To be more specific, I usually get up in the morning anytime between 5 and 6. If I have something going on in the morning (or it’s any season besides winter when a hat and giant coat will not cover the fact that I haven’t showered) I try to get a shower in first thing, but then I head down to my “writing desk” (no distracting computer) and usually sit there until 6:30 when I switch into mom mode. My morning reading comes from a wide variety of devotionals I have lined up by my bullet journal. I usually look over my plan for the day and then pick a book or two to read an entry from. Occasionally I’ll read a chapter or two from a longer book. I try not to overwhelm my brain by reading too many inspirational things because I’d like it to actually sink in and mean something. If I am up particularly early (there was about a two month span recently where I was waking up by 4 every day for no apparent reason), I might move over to the couch with Annie and read whatever fiction book I’m in the middle of.
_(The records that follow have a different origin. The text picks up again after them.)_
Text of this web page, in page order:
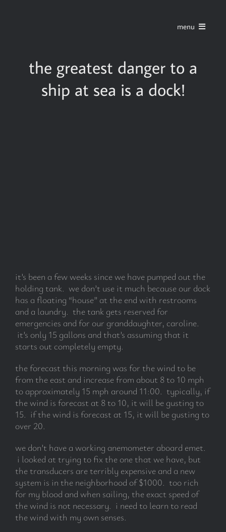
menu
series
Search
for:
the greatest danger to a
ship at sea is a dock!
it’s been a few weeks since we have pumped out the
holding tank. we don’t use it much because our dock
has a floating “house” at the end with restrooms
and a laundry. the tank gets reserved for
emergencies and for our granddaughter, caroline.
it’s only 15 gallons and that’s assuming that it
starts out completely empty.
the forecast this morning was for the wind to be
from the east and increase from about 8 to 10 mph
to approximately 15 mph around 11:00. typically, if
the wind is forecast at 8 to 10, it will be gusting to
15. if the wind is forecast at 15, it will be gusting to
over 20.
we don’t have a working anemometer aboard emet.
i looked at trying to fix the one that we have, but
the transducers are terribly expensive and a new
system is in the neighborhood of $1000. too rich
for my blood and when sailing, the exact speed of
the wind is not necessary. i need to learn to read
the wind with my own senses.

My next big reading chunk comes in the early afternoon after I’ve put in a solid block of working hours, ate lunch, and am ready for a break. I usually read for 10 minutes to an hour and then take a nap. If it’s a short nap, I might read again when I wake up.

As my kids get older, especially in winter when there’s basically NOTHING else to do, I often spend at least an hour or two every night after dinner reading some more. The rest of my family is often playing video games or watching a guy movie and I’m on my own for tv-less entertainment. I’ve been trying not to work in the evenings anymore, so that pretty much just leaves more reading time!
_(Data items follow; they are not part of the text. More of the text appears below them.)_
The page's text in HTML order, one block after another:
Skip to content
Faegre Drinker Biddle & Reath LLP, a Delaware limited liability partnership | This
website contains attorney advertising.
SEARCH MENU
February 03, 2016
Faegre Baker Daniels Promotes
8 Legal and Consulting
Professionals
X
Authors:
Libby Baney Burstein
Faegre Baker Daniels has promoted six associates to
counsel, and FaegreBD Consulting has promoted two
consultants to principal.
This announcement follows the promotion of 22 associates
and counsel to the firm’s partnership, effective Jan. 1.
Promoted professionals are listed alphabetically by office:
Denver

My final daily reading chunk happens at night after I’ve watched a show with Greg. Depending on how tired I am and how good the book is, I’ll usually read 20-60 minutes before falling asleep. So overall, on a normal weekday, I’d say I get 2-4 hours of reading in each day.
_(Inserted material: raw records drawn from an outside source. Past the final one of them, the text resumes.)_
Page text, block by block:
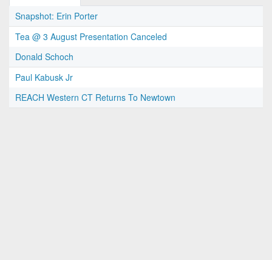
Snapshot: Erin Porter
Tea @ 3 August Presentation Canceled
Donald Schoch
Paul Kabusk Jr
REACH Western CT Returns To Newtown

On weekends, if we’re not expected to be anywhere, reading is also my go to. We only have the one big tv and the boys are always on it. I’m also trying not to work so much on weekends, so again – books! During the winter months I’d say it’s not unusual for me to read 4-6 hours a day.

How do I read?

For a long time I’ve been a full fledged kindle enthusiast. They’re light, they’re convenient, and they can be stocked full of every book imaginable. I still love my kindle, but I also ADORE real books. I have an obsession with them that seems to be growing stronger by the day. I love to look at them, feel them, and even though they’re more obnoxious and uncomfortable to hold when lounging around – even read from them. Especially nonfiction. I like to keep fiction purely on my kindle and have almost all nonfiction in paper form. I know if I get a nonfiction book on my kindle there’s basically zero chance I’ll ever read it because I’m ALWAYS going to have a fiction book going and switching back and forth just isn’t going to happen. I also have stacks of books in basically every room, so I can always pick something up the minute I start feeling bored. I’ve been dabbling in audiobooks over the last year, but have found I can only handle listening to nonfiction. But even then I usually regret not having read it because I know I would have gotten more out of it. But for the sake of having something to listen to besides podcasts all the time, I’m trying to do at least one audiobook a month.

What do I read?

Generally, I’d say I read 90% fiction, 10% nonfiction. But I’m making a big effort this year to make a dent in my physical books – which are almost all nonfiction. This month I’m about half and half, which is pretty incredible! I really adore fiction and escaping into the life of a character. But nonfiction is truly what makes me grow and become a better person and I’d like to spend more time on that this year. I usually do my nonfiction reading first thing in the morning and it’s the first thing I read in my evening hours. Fiction is always for afternoons and later at night when I’m reading in bed.

Reading has always been and always will be my biggest hobby and the one thing I will never, ever, EVER go a day without doing. Seriously, ever. It’s an enormous part of my life and makes me who I am. I cannot imagine life without books!